What do you guys recommend in terms of hardware- projector and fixed screen (keeping in mind cable tv quality will be of highest importance). The basement is in the framing stage and we are thinking about 1 of the 3 below:

*Projector:*
1. Epson PowerLite Home Cinema 3020e, 
OR
2. Epson PowerLite Pro Cinema 6020UB,
OR
3. Epson PowerLite Home Cinema 5010e


Biggest reason we like the Epson 3020/3020e is because of the wireless inputs upto 5 HDMI can be connected??? (THis will be beneficial during NFL season).

*Fixed Screen:*
HELP??!!!- what brand/size?

We live in Canada but travel to the US frequently, any comments, suggestions, etc will be greatly appreciated. 

Thanks alot!


----------



## Jungle Jack (Jul 28, 2009)

Hello,
As the scope of your thread is Front Projector and Screen specific, I have moved it over to our stellar Home Theater Projectors subforum. I believe it is here that you will receive the best possible advice.
All the best,
J


----------



## adamdivine (Jul 31, 2009)

If this is your first foray into front projection, then any one of those Epsons will make you happy. They have plenty of lumens to light up a big screen and even will tolerate a little ambient light. For the screen depending on how far you plan on sitting from the screen, I think you target screen size is good. You could even go a little bigger (to maybe a 120" screen) and still be comfortable. Since you will be watching primarily sports, you will want to get a 16:9 ration screen. The ones at Monoprice are a good deal http://www.monoprice.com/products/product.asp?c_id=108&cp_id=10829&cs_id=1082910&p_id=7969&seq=1&format=4#feedback. The one I linked to is a multi-format screen with masking for when you watch 2.35:1 movies. The masking will cover up those black bars you will have on the top and bottom of the screen. Unless you were willing to spend a lot more on a Vutec, Screen Innovation, Stewart Firehawk or the like, I don't see anything better than the Monoprice offerings. Good luck.


----------



## RTS100x5 (Sep 12, 2009)

As your main concern seems to be the highest picture quaility might I suggest one of the JVC D-ILA series....Maybe even one of the 4K output models....Ive installed 2 of these and they are EYE POPPING GORGEOUS / You will never leave your media room its that good...Since you mentioned having 2 - 65 inch displays I didnt think you were looking for low budget items but you didnt mention a price point specifically...
Also consider running all your video sources through a good Audio Video receicer ... that way youll only need 1 HDMI cable to your projector ....the receiver will do the video and audio source switching....

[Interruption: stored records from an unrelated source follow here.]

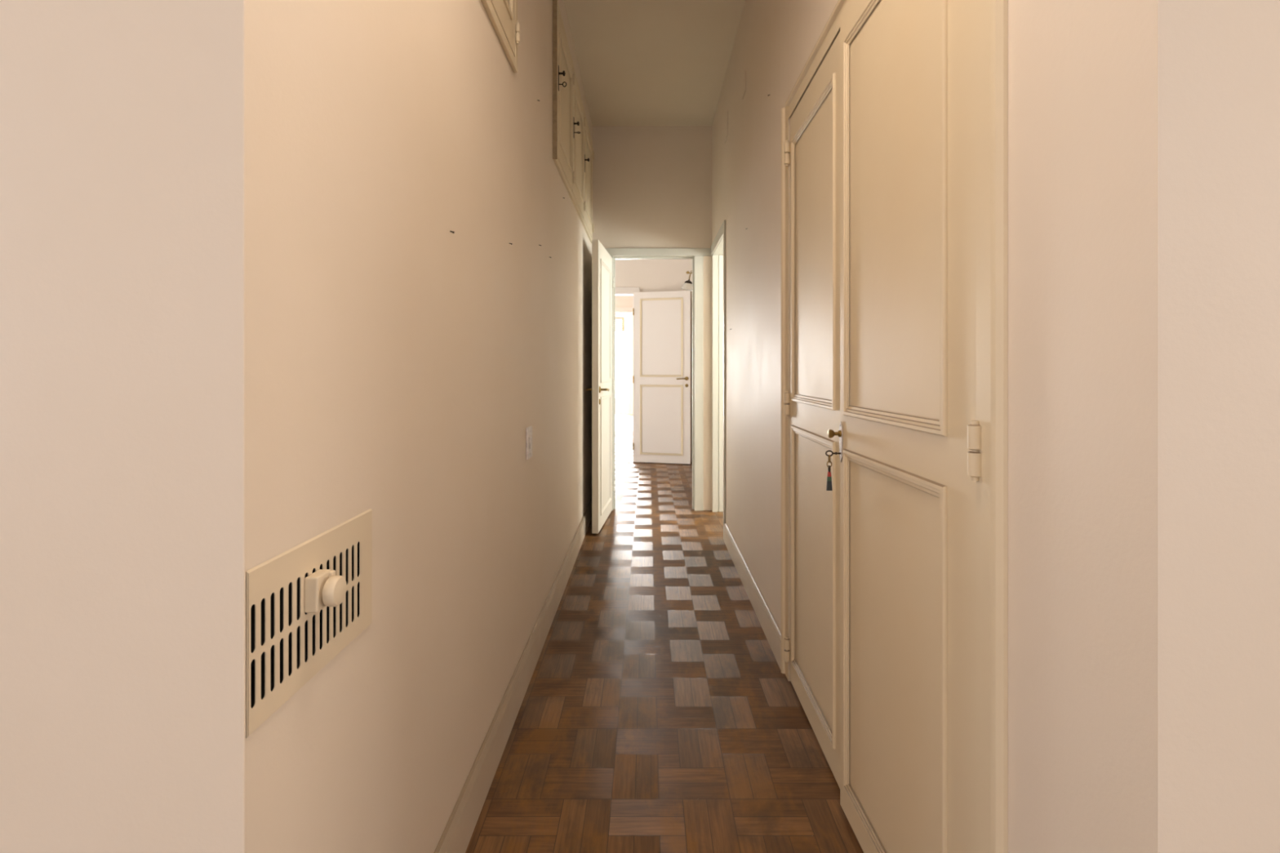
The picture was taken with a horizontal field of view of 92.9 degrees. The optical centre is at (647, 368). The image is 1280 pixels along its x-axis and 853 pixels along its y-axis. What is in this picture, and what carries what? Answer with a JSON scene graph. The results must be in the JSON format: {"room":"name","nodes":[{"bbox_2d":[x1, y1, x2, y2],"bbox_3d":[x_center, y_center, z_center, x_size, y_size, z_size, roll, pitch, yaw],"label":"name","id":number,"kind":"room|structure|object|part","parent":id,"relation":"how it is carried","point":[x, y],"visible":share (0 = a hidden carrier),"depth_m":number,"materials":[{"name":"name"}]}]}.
{"room":"home hallway","nodes":[
{"label":"home hallway","id":0,"kind":"room"},
{"bbox_2d":[0,0,245,852],"bbox_3d":[-2.224,-0.410,0.676,3.552,3.120,0.004,0,0,0],"label":"wall","id":1,"kind":"structure","parent":0,"point":[122,122],"depth_m":0.67,"materials":[{"name":"paint"}]},
{"bbox_2d":[245,0,592,852],"bbox_3d":[-0.535,-0.410,2.809,0.170,3.120,4.262,0,0,0],"label":"wall","id":2,"kind":"structure","parent":0,"point":[399,364],"depth_m":1.15,"materials":[{"name":"paint"}]},
{"bbox_2d":[245,508,371,738],"bbox_3d":[-0.471,0.320,0.833,0.128,0.187,0.307,0,0,0],"label":"air vent","id":3,"kind":"object","parent":2,"relation":"in","point":[307,602],"visible":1,"depth_m":0.80,"materials":[{"name":"paint"}]},
{"bbox_3d":[-0.419,0.295,0.809,0.023,0.039,0.039,0,0,0],"label":"slider knob","id":4,"kind":"part","parent":3,"relation":"part of","materials":[{"name":"paint"}]},
{"bbox_2d":[480,0,519,72],"bbox_3d":[-0.676,-1.385,1.417,0.547,0.790,1.233,0,0,0],"label":"upper cabinet","id":5,"kind":"object","parent":2,"relation":"attached to","point":[502,15],"visible":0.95,"depth_m":1.89,"materials":[{"name":"paint"}]},
{"bbox_3d":[-0.443,-1.385,1.714,0.013,0.716,0.567,0,0,0],"label":"door","id":6,"kind":"part","parent":5,"relation":"part of","materials":[{"name":"beige wood"}]},
{"bbox_3d":[-0.432,-1.385,1.725,0.008,0.546,0.420,0,0,0],"label":"panel molding","id":7,"kind":"part","parent":5,"relation":"part of","materials":[{"name":"beige wood"}]},
{"bbox_2d":[434,497,591,852],"bbox_3d":[-0.442,1.083,2.809,0.015,0.135,4.259,0,0,0],"label":"baseboard","id":8,"kind":"structure","parent":2,"relation":"attached to","point":[456,835],"depth_m":1.82,"materials":[{"name":"paint"}]},
{"bbox_2d":[525,426,532,459],"bbox_3d":[-0.443,0.276,2.278,0.012,0.118,0.084,0,0,0],"label":"light switch","id":9,"kind":"object","parent":2,"relation":"attached to","point":[529,429],"visible":1,"depth_m":2.26,"materials":[{"name":"white plastic"}]},
{"bbox_2d":[552,0,594,243],"bbox_3d":[-0.673,-1.385,3.835,0.554,0.790,1.938,0,0,0],"label":"upper cabinet","id":10,"kind":"object","parent":2,"relation":"attached to","point":[573,154],"visible":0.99,"depth_m":3.40,"materials":[{"name":"paint"}]},
{"bbox_3d":[-0.418,-1.438,2.960,0.031,0.025,0.025,0,0,0],"label":"door knob","id":11,"kind":"part","parent":10,"relation":"part of","materials":[{"name":"black metal"}]},
{"bbox_3d":[-0.443,-1.385,3.211,0.013,0.716,0.592,0,0,0],"label":"door","id":12,"kind":"part","parent":10,"relation":"part of","materials":[{"name":"beige wood"}]},
{"bbox_3d":[-0.432,-1.385,3.223,0.008,0.546,0.445,0,0,0],"label":"panel molding","id":13,"kind":"part","parent":10,"relation":"part of","materials":[{"name":"beige wood"}]},
{"bbox_3d":[-0.443,-1.385,3.824,0.013,0.716,0.607,0,0,0],"label":"door","id":14,"kind":"part","parent":10,"relation":"part of","materials":[{"name":"beige wood"}]},
{"bbox_3d":[-0.432,-1.385,3.835,0.008,0.546,0.460,0,0,0],"label":"panel molding","id":15,"kind":"part","parent":10,"relation":"part of","materials":[{"name":"beige wood"}]},
{"bbox_3d":[-0.443,-1.385,4.454,0.013,0.716,0.627,0,0,0],"label":"door","id":16,"kind":"part","parent":10,"relation":"part of","materials":[{"name":"beige wood"}]},
{"bbox_3d":[-0.432,-1.385,4.465,0.008,0.546,0.480,0,0,0],"label":"panel molding","id":17,"kind":"part","parent":10,"relation":"part of","materials":[{"name":"beige wood"}]},
{"bbox_2d":[585,239,613,533],"bbox_3d":[-0.338,0.121,4.568,0.160,2.033,0.728,0,0,4],"label":"door","id":18,"kind":"structure","parent":2,"relation":"in","point":[602,280],"depth_m":4.39,"materials":[{"name":"paint"}]},
{"bbox_3d":[-0.303,0.148,4.312,0.052,0.023,0.125,0,0,5],"label":"lever handle","id":19,"kind":"part","parent":18,"relation":"part of","materials":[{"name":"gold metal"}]},
{"bbox_3d":[-0.312,0.620,4.566,0.008,0.840,0.530,0,0,5],"label":"panel molding","id":20,"kind":"part","parent":18,"relation":"part of","materials":[{"name":"paint"}]},
{"bbox_3d":[-0.312,-0.340,4.566,0.008,0.880,0.530,0,0,5],"label":"panel molding","id":21,"kind":"part","parent":18,"relation":"part of","materials":[{"name":"paint"}]},
{"bbox_2d":[615,312,632,414],"bbox_3d":[-0.600,-0.410,15.375,5.200,3.120,0.150,0,0,0],"label":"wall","id":22,"kind":"structure","parent":0,"point":[616,313],"depth_m":15.30,"materials":[{"name":"white paint"}]},
{"bbox_2d":[615,315,631,414],"bbox_3d":[-1.460,-0.095,15.370,2.078,2.490,0.100,0,0,0],"label":"window","id":23,"kind":"structure","parent":22,"relation":"in","point":[628,317],"depth_m":15.35,"materials":[{"name":"paint"}]},
{"bbox_2d":[615,317,624,331],"bbox_3d":[-1.300,-1.120,15.363,1.400,0.340,0.035,0,0,0],"label":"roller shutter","id":24,"kind":"object","parent":23,"relation":"attached to","point":[618,320],"visible":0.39,"depth_m":15.35,"materials":[{"name":"white wood"}]},
{"bbox_2d":[615,295,632,307],"bbox_3d":[-1.255,-0.410,9.960,3.890,3.120,0.120,0,0,0],"label":"wall","id":25,"kind":"structure","parent":0,"point":[621,301],"depth_m":9.90,"materials":[{"name":"paint"}]},
{"bbox_2d":[615,307,632,312],"bbox_3d":[-0.490,0.075,9.891,1.380,2.150,0.018,0,0,0],"label":"door frame","id":26,"kind":"structure","parent":25,"relation":"attached to","point":[617,309],"depth_m":9.88,"materials":[{"name":"white wood"}]},
{"bbox_2d":[592,126,711,510],"bbox_3d":[-0.400,-0.410,5.010,5.800,3.120,0.140,0,0,0],"label":"wall","id":27,"kind":"structure","parent":0,"point":[652,185],"depth_m":4.94,"materials":[{"name":"paint"}]},
{"bbox_2d":[604,220,725,539],"bbox_3d":[0.164,0.077,4.581,1.032,2.145,1.028,0,0,0],"label":"door frame","id":28,"kind":"structure","parent":27,"relation":"attached to","point":[696,255],"depth_m":4.92,"materials":[{"name":"paint"}]},
{"bbox_3d":[-0.317,0.117,4.932,0.070,2.067,0.016,0,0,0],"label":"casing","id":29,"kind":"part","parent":28,"relation":"part of","materials":[{"name":"paint"}]},
{"bbox_3d":[0.084,-0.948,4.931,0.871,0.061,0.018,0,0,0],"label":"head casing","id":30,"kind":"part","parent":28,"relation":"part of","materials":[{"name":"paint"}]},
{"bbox_3d":[0.412,0.117,4.932,0.071,2.067,0.016,0,0,0],"label":"casing","id":31,"kind":"part","parent":28,"relation":"part of","materials":[{"name":"paint"}]},
{"bbox_3d":[0.514,-0.957,4.514,0.012,0.077,0.814,0,0,0],"label":"head casing","id":32,"kind":"part","parent":28,"relation":"part of","materials":[{"name":"paint"}]},
{"bbox_3d":[0.514,0.077,4.087,0.012,2.145,0.040,0,0,0],"label":"casing","id":33,"kind":"part","parent":28,"relation":"part of","materials":[{"name":"paint"}]},
{"bbox_2d":[615,259,692,462],"bbox_3d":[-1.315,-0.410,7.560,3.770,3.120,0.120,0,0,0],"label":"wall","id":34,"kind":"structure","parent":0,"point":[649,275],"depth_m":7.50,"materials":[{"name":"paint"}]},
{"bbox_2d":[615,287,639,462],"bbox_3d":[-0.525,0.072,7.558,0.850,2.155,0.155,0,0,0],"label":"door frame","id":35,"kind":"structure","parent":34,"relation":"attached to","point":[619,291],"depth_m":7.48,"materials":[{"name":"white wood"}]},
{"bbox_3d":[-0.525,-0.963,7.490,0.850,0.085,0.020,0,0,0],"label":"head casing","id":36,"kind":"part","parent":35,"relation":"part of","materials":[{"name":"white wood"}]},
{"bbox_3d":[-0.142,0.115,7.491,0.085,2.070,0.018,0,0,0],"label":"casing","id":37,"kind":"part","parent":35,"relation":"part of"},
{"bbox_2d":[632,290,691,463],"bbox_3d":[0.160,0.101,7.362,0.716,2.078,0.098,0,0,14],"label":"door","id":38,"kind":"structure","parent":34,"relation":"in","point":[662,378],"depth_m":7.37,"materials":[{"name":"paint"}]},
{"bbox_3d":[0.160,0.619,7.368,0.537,0.853,0.008,0,0,14],"label":"panel molding","id":39,"kind":"part","parent":38,"relation":"part of","materials":[{"name":"paint"}]},
{"bbox_3d":[0.160,-0.381,7.368,0.537,0.958,0.008,0,0,14],"label":"panel molding","id":40,"kind":"part","parent":38,"relation":"part of","materials":[{"name":"paint"}]},
{"bbox_2d":[564,0,745,126],"bbox_3d":[0.000,-2.020,6.050,8.400,0.100,18.900,0,0,0],"label":"ceiling","id":41,"kind":"structure","parent":0,"point":[642,63],"depth_m":3.84,"materials":[{"name":"paint"}]},
{"bbox_2d":[465,413,863,852],"bbox_3d":[-0.098,1.150,6.236,8.268,0.001,18.762,0,0,0],"label":"floor","id":42,"kind":"structure","parent":0,"point":[658,713],"depth_m":2.00,"materials":[{"name":"brown wood"}]},
{"bbox_2d":[781,0,1007,852],"bbox_3d":[0.803,0.050,1.599,0.674,2.200,1.523,0,0,0],"label":"closet","id":43,"kind":"object","parent":42,"relation":"on","point":[897,148],"visible":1,"depth_m":1.24,"materials":[{"name":"paint"}]},
{"bbox_3d":[0.517,0.628,1.935,0.008,0.853,0.497,0,0,0],"label":"panel molding","id":44,"kind":"part","parent":43,"relation":"part of","materials":[{"name":"paint"}]},
{"bbox_3d":[0.517,-0.353,1.935,0.008,0.937,0.497,0,0,0],"label":"panel molding","id":45,"kind":"part","parent":43,"relation":"part of","materials":[{"name":"paint"}]},
{"bbox_3d":[0.538,0.112,1.912,0.034,2.056,0.640,0,0,0],"label":"door","id":46,"kind":"part","parent":43,"relation":"part of","materials":[{"name":"paint"}]},
{"bbox_2d":[825,449,840,490],"bbox_3d":[0.477,0.262,1.570,0.039,0.104,0.014,0,0,-2],"label":"key","id":47,"kind":"object","parent":43,"relation":"hanging from","point":[828,487],"visible":1,"depth_m":1.57,"materials":[{"name":"metal"}]},
{"bbox_3d":[0.477,0.218,1.570,0.039,0.016,0.007,0,0,-2],"label":"blade","id":48,"kind":"part","parent":47,"relation":"part of","materials":[{"name":"metal"}]},
{"bbox_3d":[0.482,0.168,1.570,0.032,0.022,0.022,0,0,-2],"label":"door knob","id":49,"kind":"part","parent":43,"relation":"part of","materials":[{"name":"gold metal"}]},
{"bbox_3d":[0.499,0.188,1.571,0.003,0.106,0.020,0,0,-2],"label":"lock plate","id":50,"kind":"part","parent":43,"relation":"part of","materials":[{"name":"metal"}]},
{"bbox_3d":[0.506,0.632,1.298,0.008,0.859,0.494,0,0,-2],"label":"panel molding","id":51,"kind":"part","parent":43,"relation":"part of","materials":[{"name":"beige wood"}]},
{"bbox_3d":[0.506,-0.359,1.298,0.008,0.952,0.494,0,0,-2],"label":"panel molding","id":52,"kind":"part","parent":43,"relation":"part of","materials":[{"name":"beige wood"}]},
{"bbox_3d":[0.528,0.108,1.273,0.034,2.049,0.622,0,0,-2],"label":"door","id":53,"kind":"part","parent":43,"relation":"part of","materials":[{"name":"paint"}]},
{"bbox_2d":[711,0,1279,852],"bbox_3d":[0.590,-0.410,2.780,0.140,3.120,4.320,0,0,0],"label":"wall","id":54,"kind":"structure","parent":0,"point":[1144,135],"depth_m":0.66,"materials":[{"name":"paint"}]},
{"bbox_2d":[724,111,728,143],"bbox_3d":[0.517,-1.595,4.020,0.006,0.155,0.155,0,0,0],"label":"cover plate","id":55,"kind":"object","parent":54,"relation":"attached to","point":[726,121],"visible":1,"depth_m":4.00,"materials":[{"name":"paint"}]},
{"bbox_2d":[742,71,746,99],"bbox_3d":[0.517,-1.525,3.270,0.006,0.105,0.105,0,0,0],"label":"cover plate","id":56,"kind":"object","parent":54,"relation":"attached to","point":[744,80],"visible":1,"depth_m":3.25,"materials":[{"name":"paint"}]},
{"bbox_2d":[724,522,781,670],"bbox_3d":[0.513,1.089,3.192,0.013,0.122,1.741,0,0,0],"label":"baseboard","id":57,"kind":"structure","parent":54,"relation":"attached to","point":[772,633],"depth_m":2.84,"materials":[{"name":"paint"}]},
{"bbox_3d":[0.630,-0.410,7.540,0.120,3.120,4.920,0,0,0],"label":"wall","id":58,"kind":"structure","parent":0,"visible":0},
{"bbox_2d":[681,271,692,291],"bbox_3d":[0.468,-0.978,6.720,0.203,0.232,0.139,0,0,0],"label":"wall lamp","id":59,"kind":"object","parent":58,"relation":"attached to","point":[687,286],"visible":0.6,"depth_m":6.68,"materials":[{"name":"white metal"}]},
{"bbox_3d":[0.435,-0.907,6.720,0.137,0.090,0.139,0,0,0],"label":"lamp shade","id":60,"kind":"part","parent":59,"relation":"part of","materials":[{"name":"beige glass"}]},
{"label":"outside","id":61,"kind":"structure","parent":0,"visible":0},
{"bbox_2d":[615,398,627,413],"bbox_3d":[-1.000,1.185,19.675,10.000,0.050,8.650,0,0,0],"label":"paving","id":62,"kind":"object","parent":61,"point":[621,404],"visible":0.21,"depth_m":19.39,"materials":[{"name":"white"}]}
]}

http://www.amazon.com/110IN-Cinema-Contour-Fixed-Frame/dp/B000293T48/ref=sr_1_51?s=electronics&ie=UTF8&qid=1368673806&sr=1-51&keywords=projector+screen


----------



## LensShift (May 17, 2013)

Go with the Epson 5020UBe. It is exactly the same as the 6020 in every aspect except for the 2:35 scope) and its way cheaper. 3D is amazing, almost 0 crosstalk (you have to be scanning the image instead of actually watching the movie to notice) Best Blacks for under $3K and its THX certified so the greyscale and colour is awesome (once tweaked). I love my 5020UBe (coming from 8350), its has the best bang for the buck on the market.


----------